Within the entries below, output exactly the lines between the line containing "job, there is a" and the line containing "send it back", inclusive, and omit any picture.

**Stored entries:**
=== Begin Enclosure ===

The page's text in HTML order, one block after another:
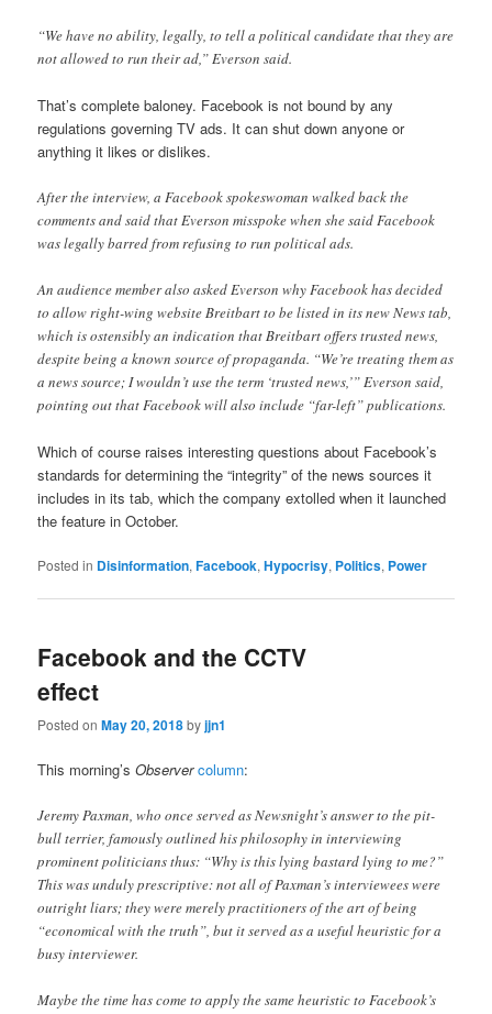
“We have no ability, legally, to tell a political candidate that they are
not allowed to run their ad,” Everson said.
That’s complete baloney. Facebook is not bound by any
regulations governing TV ads. It can shut down anyone or
anything it likes or dislikes.
After the interview, a Facebook spokeswoman walked back the
comments and said that Everson misspoke when she said Facebook
was legally barred from refusing to run political ads.
An audience member also asked Everson why Facebook has decided
to allow right-wing website Breitbart to be listed in its new News tab,
which is ostensibly an indication that Breitbart offers trusted news,
despite being a known source of propaganda. “We’re treating them as
a news source; I wouldn’t use the term ‘trusted news,’” Everson said,
pointing out that Facebook will also include “far-left” publications.
Which of course raises interesting questions about Facebook’s
standards for determining the “integrity” of the news sources it
includes in its tab, which the company extolled when it launched
the feature in October.
Posted in Disinformation,Facebook,Hypocrisy, Politics, Power
Facebook and the CCTV
effect
Posted onMay 20, 2018byjjn1
This morning’sObserver column:
Jeremy Paxman, who once served as Newsnight’s answer to the pit-
bull terrier, famously outlined his philosophy in interviewing
prominent politicians thus: “Why is this lying bastard lying to me?”
This was unduly prescriptive: not all of Paxman’s interviewees were
outright liars; they were merely practitioners of the art of being
“economical with the truth”, but it served as a useful heuristic for a
busy interviewer.
Maybe the time has come to apply the same heuristic to Facebook’s
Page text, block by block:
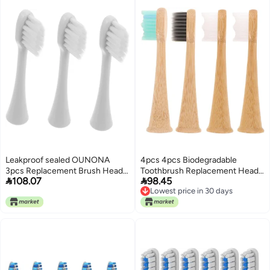
Leakproof sealed OUNONA
3pcs Replacement Brush Heads
Soft Bristles Compatible Electric
Lasting Gulf market standard
108.07
4pcs 4pcs Biodegradable
Toothbrush Replacement Heads
Compatible with Electric
Toothbrush Soft Bristles Gentle
Cleaning Eco-Friendly Oral Care
98.45
Lowest price in 30 days
Lowest price in 30 days
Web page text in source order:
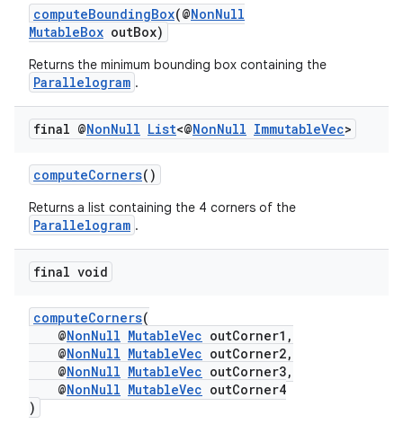
computeBoundingBox(@NonNull
MutableBox outBox)
Returns the minimum bounding box containing the
Parallelogram .
final @NonNull List<@NonNull ImmutableVec>
computeCorners()
Returns a list containing the 4 corners of the
Parallelogram .
final void
computeCorners(
@NonNull MutableVec outCorner1,
@NonNull MutableVec outCorner2,
@NonNull MutableVec outCorner3,
@NonNull MutableVec outCorner4
)
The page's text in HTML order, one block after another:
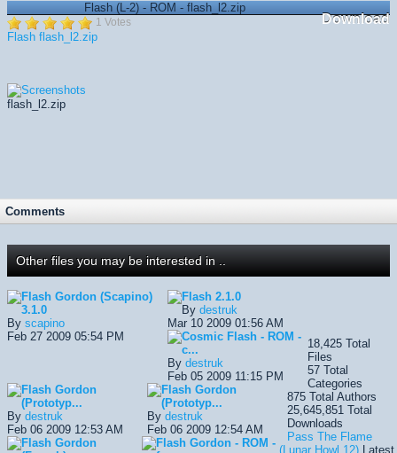
Download
Flash (L-2) - ROM - flash_l2.zip
1 Votes
Flash flash_l2.zip
flash_l2.zip
Comments
Other files you may be interested in ..
Flash Gordon (Scapino)
3.1.0
By scapino
Feb 27 2009 05:54 PM
Flash 2.1.0
By destruk
Mar 10 2009 01:56 AM
Cosmic Flash - ROM -
c...
By destruk
Feb 05 2009 11:15 PM
Flash Gordon
(Prototyp...
By destruk
Feb 06 2009 12:53 AM
Flash Gordon
(Prototyp...
By destruk
Feb 06 2009 12:54 AM
Flash Gordon
Flash Gordon - ROM -
18,425 Total
Files
57 Total
Categories
875 Total Authors
25,645,851 Total
Downloads
Pass The Flame
(Lunar Howl 12) Latest
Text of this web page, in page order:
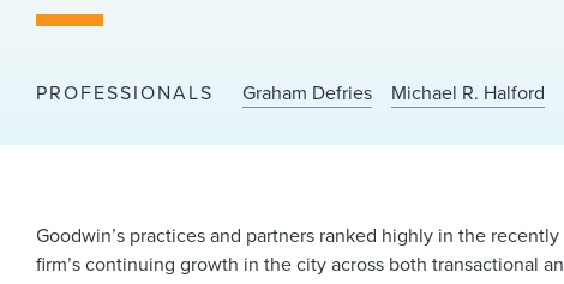
PROFESSIONALS Graham Defries Michael R. Halford
Goodwin’s practices and partners ranked highly in the
firm’s continuing growth in the city across both transactional
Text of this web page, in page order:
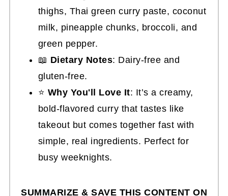
thighs, Thai green curry paste, coconut
milk, pineapple chunks, broccoli, and
green pepper.
📖 Dietary Notes: Dairy-free and
gluten-free.
⭐ Why You'll Love It: It’s a creamy,
bold-flavored curry that tastes like
takeout but comes together fast with
simple, real ingredients. Perfect for
busy weeknights.
SUMMARIZE & SAVE THIS CONTENT ON
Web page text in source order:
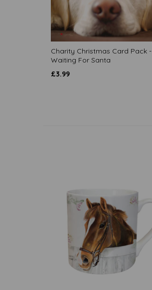
Charity Christmas Card Pack -
Waiting For Santa
£3.99
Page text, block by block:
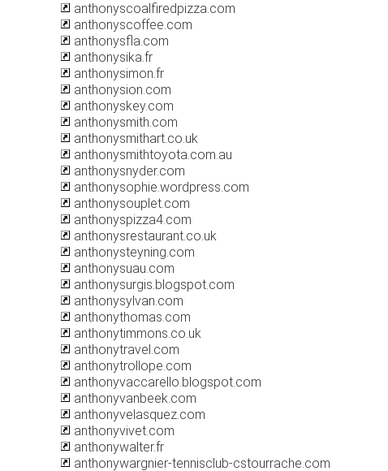
anthonyscoalfiredpizza.com
anthonyscoffee.com
anthonysfla.com
anthonysika.fr
anthonysimon.fr
anthonysion.com
anthonyskey.com
anthonysmith.com
anthonysmithart.co.uk
anthonysmithtoyota.com.au
anthonysnyder.com
anthonysophie.wordpress.com
anthonysouplet.com
anthonyspizza4.com
anthonysrestaurant.co.uk
anthonysteyning.com
anthonysuau.com
anthonysurgis.blogspot.com
anthonysylvan.com
anthonythomas.com
anthonytimmons.co.uk
anthonytravel.com
anthonytrollope.com
anthonyvaccarello.blogspot.com
anthonyvanbeek.com
anthonyvelasquez.com
anthonyvivet.com
anthonywalter.fr
anthonywargnier-tennisclub-cstourrache.com
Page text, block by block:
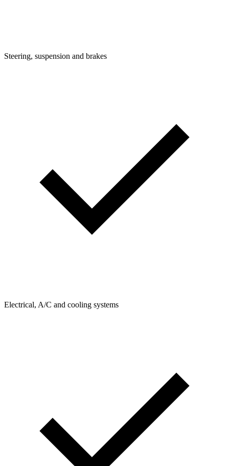
Steering, suspension and brakes
Electrical, A/C and cooling systems
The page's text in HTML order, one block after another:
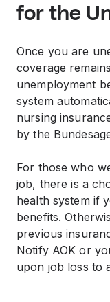
for the
Once you are
coverage
unemployment
system
nursing
by the
For those who
job, there is a
health system if
benefits.
previous
Notify AOK or
upon job loss to
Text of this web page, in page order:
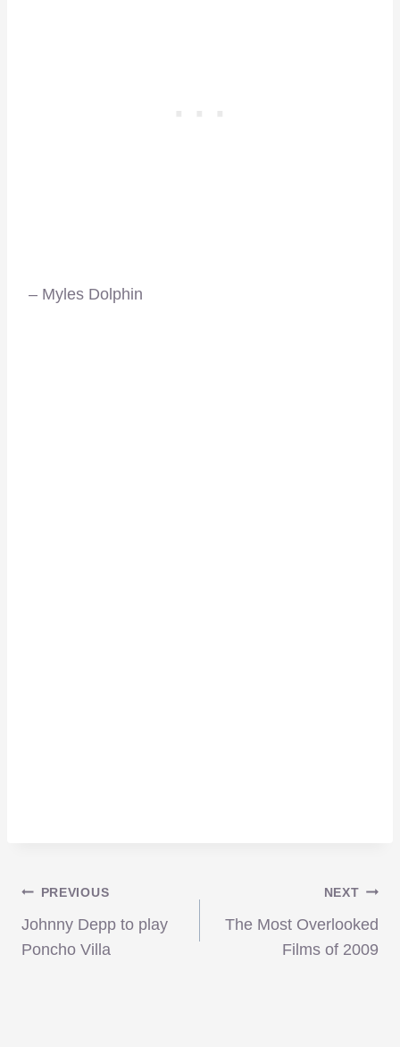
– Myles Dolphin
Post
navigation
PREVIOUS
Johnny Depp to play
Poncho Villa
NEXT
The Most Overlooked
Films of 2009
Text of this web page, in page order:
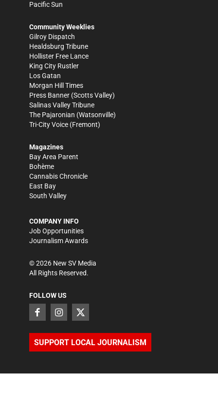
Pacific Sun
Community Weeklies
Gilroy Dispatch
Healdsburg Tribune
Hollister Free Lance
King City Rustler
Los Gatan
Morgan Hill Times
Press Banner (Scotts Valley)
Salinas Valley Tribune
The Pajaronian (Watsonville)
Tri-City Voice (Fremont)
Magazines
Bay Area Parent
Bohème
Cannabis Chronicle
East Bay
South Valley
COMPANY INFO
Job Opportunities
Journalism Awards
©2026 New SV Media
All Rights Reserved.
FOLLOW US
SUPPORT LOCAL JOURNALISM
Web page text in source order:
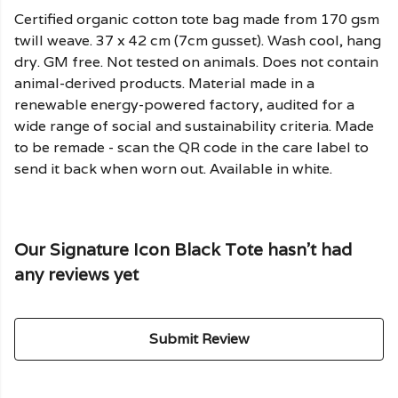
Certified organic cotton tote bag made from 170 gsm
twill weave. 37 x 42 cm (7cm gusset). Wash cool, hang
dry. GM free. Not tested on animals. Does not contain
animal-derived products. Material made in a
renewable energy-powered factory, audited for a
wide range of social and sustainability criteria. Made
to be remade - scan the QR code in the care label to
send it back when worn out. Available in white.
Our Signature Icon Black Tote hasn't had
any reviews yet
Submit Review
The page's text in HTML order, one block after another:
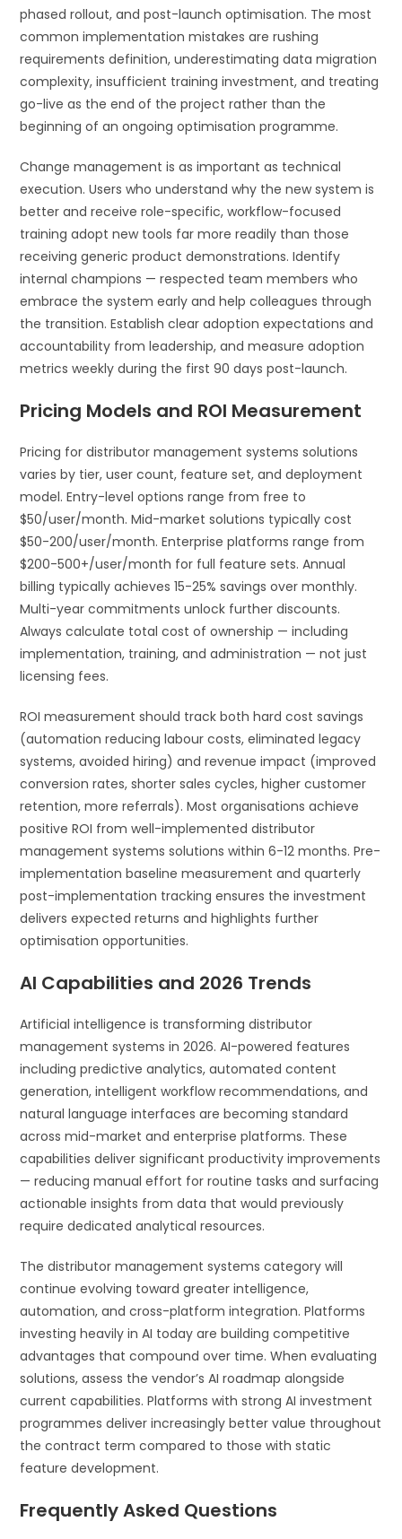
phased rollout, and post-launch optimisation. The most
common implementation mistakes are rushing
requirements definition, underestimating data migration
complexity, insufficient training investment, and treating
go-live as the end of the project rather than the
beginning of an ongoing optimisation programme.
Change management is as important as technical
execution. Users who understand why the new system is
better and receive role-specific, workflow-focused
training adopt new tools far more readily than those
receiving generic product demonstrations. Identify
internal champions — respected team members who
embrace the system early and help colleagues through
the transition. Establish clear adoption expectations and
accountability from leadership, and measure adoption
metrics weekly during the first 90 days post-launch.
Pricing Models and ROI Measurement
Pricing for distributor management systems solutions
varies by tier, user count, feature set, and deployment
model. Entry-level options range from free to
$50/user/month. Mid-market solutions typically cost
$50-200/user/month. Enterprise platforms range from
$200-500+/user/month for full feature sets. Annual
billing typically achieves 15-25% savings over monthly.
Multi-year commitments unlock further discounts.
Always calculate total cost of ownership — including
implementation, training, and administration — not just
licensing fees.
ROI measurement should track both hard cost savings
(automation reducing labour costs, eliminated legacy
systems, avoided hiring) and revenue impact (improved
conversion rates, shorter sales cycles, higher customer
retention, more referrals). Most organisations achieve
positive ROI from well-implemented distributor
management systems solutions within 6-12 months. Pre-
implementation baseline measurement and quarterly
post-implementation tracking ensures the investment
delivers expected returns and highlights further
optimisation opportunities.
AI Capabilities and 2026 Trends
Artificial intelligence is transforming distributor
management systems in 2026. AI-powered features
including predictive analytics, automated content
generation, intelligent workflow recommendations, and
natural language interfaces are becoming standard
across mid-market and enterprise platforms. These
capabilities deliver significant productivity improvements
— reducing manual effort for routine tasks and surfacing
actionable insights from data that would previously
require dedicated analytical resources.
The distributor management systems category will
continue evolving toward greater intelligence,
automation, and cross-platform integration. Platforms
investing heavily in AI today are building competitive
advantages that compound over time. When evaluating
solutions, assess the vendor’s AI roadmap alongside
current capabilities. Platforms with strong AI investment
programmes deliver increasingly better value throughout
the contract term compared to those with static
feature development.
Frequently Asked Questions
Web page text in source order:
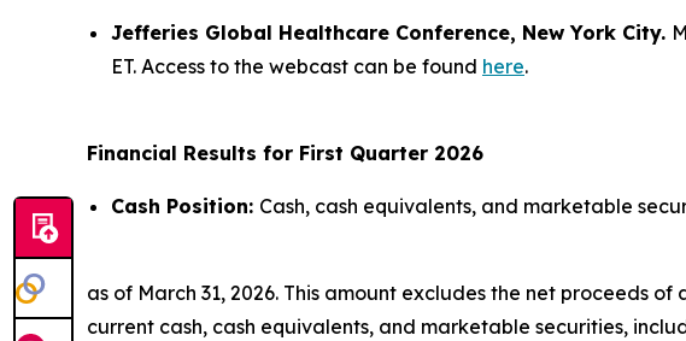
Jefferies Global Healthcare Conference, New York City.
ET. Access to the webcast can be found here.
Financial Results for First Quarter 2026
Cash Position: Cash, cash equivalents, and marketable
as of March 31, 2026. This amount excludes the net proceeds
current cash, cash equivalents, and marketable securities,
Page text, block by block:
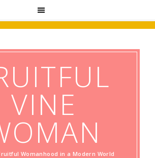
VINE
Womanhood in a Modern World
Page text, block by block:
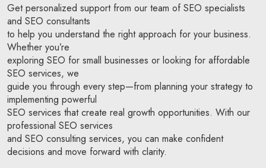
Get personalized support from our team of SEO specialists
and SEO consultants
to help you understand the right approach for your business.
Whether you’re
exploring SEO for small businesses or looking for affordable
SEO services, we
guide you through every step—from planning your strategy to
implementing powerful
SEO services that create real growth opportunities. With our
professional SEO services
and SEO consulting services, you can make confident
decisions and move forward with clarity.
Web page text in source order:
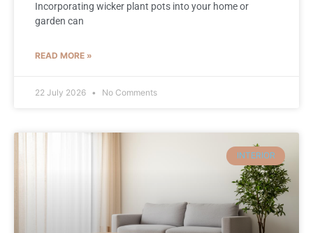
Incorporating wicker plant pots into your home or
garden can
READ MORE »
22 July 2026 No Comments
INTERIOR
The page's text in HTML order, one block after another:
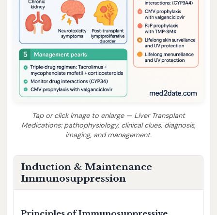
Tap or click image to enlarge — Liver Transplant
Medications: pathophysiology, clinical clues, diagnosis,
imaging, and management.
Induction & Maintenance
Immunosuppression
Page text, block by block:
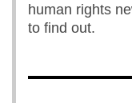
human rights
to find out.
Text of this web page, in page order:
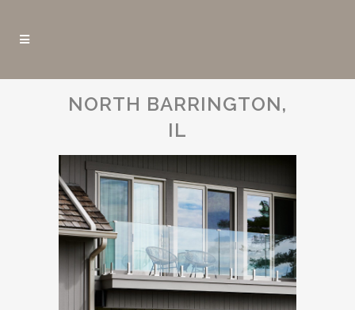
NORTH BARRINGTON,
IL
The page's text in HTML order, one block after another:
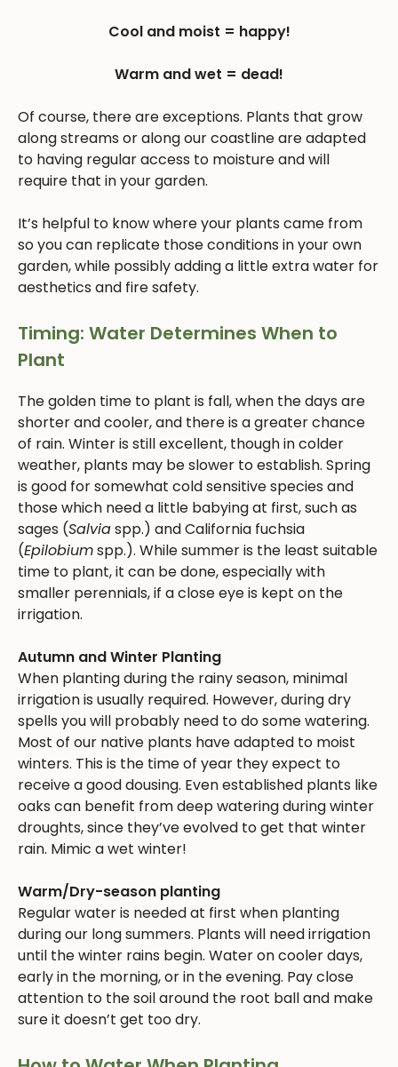
Cool and moist = happy!
Warm and wet = dead!
Of course, there are exceptions. Plants that grow
along streams or along our coastline are adapted
to having regular access to moisture and will
require that in your garden.
It’s helpful to know where your plants came from
so you can replicate those conditions in your own
garden, while possibly adding a little extra water for
aesthetics and fire safety.
Timing: Water Determines When to
Plant
The golden time to plant is fall, when the days are
shorter and cooler, and there is a greater chance
of rain. Winter is still excellent, though in colder
weather, plants may be slower to establish. Spring
is good for somewhat cold sensitive species and
those which need a little babying at first, such as
sages (Salviaspp.) and California fuchsia
(Epilobiumspp.). While summer is the least suitable
time to plant, it can be done, especially with
smaller perennials, if a close eye is kept on the
irrigation.
Autumn and Winter Planting
When planting during the rainy season, minimal
irrigation is usually required. However, during dry
spells you will probably need to do some watering.
Most of our native plants have adapted to moist
winters. This is the time of year they expect to
receive a good dousing. Even established plants like
oaks can benefit from deep watering during winter
droughts, since they’ve evolved to get that winter
rain. Mimic a wet winter!
Warm/Dry-season planting
Regular water is needed at first when planting
during our long summers. Plants will need irrigation
until the winter rains begin. Water on cooler days,
early in the morning, or in the evening. Pay close
attention to the soil around the root ball and make
sure it doesn’t get too dry.

=== End Enclosure ===

**Solved problem:**
job, there is a
health system if
benefits.
previous
Notify AOK or
upon job loss to
Text of this web page, in page order:
– Myles Dolphin
Post
navigation
PREVIOUS
Johnny Depp to play
Poncho Villa
NEXT
The Most Overlooked
Films of 2009
Text of this web page, in page order:
Pacific Sun
Community Weeklies
Gilroy Dispatch
Healdsburg Tribune
Hollister Free Lance
King City Rustler
Los Gatan
Morgan Hill Times
Press Banner (Scotts Valley)
Salinas Valley Tribune
The Pajaronian (Watsonville)
Tri-City Voice (Fremont)
Magazines
Bay Area Parent
Bohème
Cannabis Chronicle
East Bay
South Valley
COMPANY INFO
Job Opportunities
Journalism Awards
©2026 New SV Media
All Rights Reserved.
FOLLOW US
SUPPORT LOCAL JOURNALISM
Web page text in source order:
Certified organic cotton tote bag made from 170 gsm
twill weave. 37 x 42 cm (7cm gusset). Wash cool, hang
dry. GM free. Not tested on animals. Does not contain
animal-derived products. Material made in a
renewable energy-powered factory, audited for a
wide range of social and sustainability criteria. Made
to be remade - scan the QR code in the care label to
send it back when worn out. Available in white.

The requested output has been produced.